* **WHAT THIS TASK INVOLVES**: An exact copy of all the entries is what is needed here.

* **DATASET ENTRIES**:
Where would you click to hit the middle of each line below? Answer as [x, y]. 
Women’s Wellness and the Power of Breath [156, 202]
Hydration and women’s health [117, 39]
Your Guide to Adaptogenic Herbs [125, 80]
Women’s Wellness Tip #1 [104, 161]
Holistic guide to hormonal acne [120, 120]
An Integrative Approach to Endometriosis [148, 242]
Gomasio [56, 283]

* **RESULT**:
Where would you click to hit the middle of each line below? Answer as [x, y]. 
Women’s Wellness and the Power of Breath [156, 202]
Hydration and women’s health [117, 39]
Your Guide to Adaptogenic Herbs [125, 80]
Women’s Wellness Tip #1 [104, 161]
Holistic guide to hormonal acne [120, 120]
An Integrative Approach to Endometriosis [148, 242]
Gomasio [56, 283]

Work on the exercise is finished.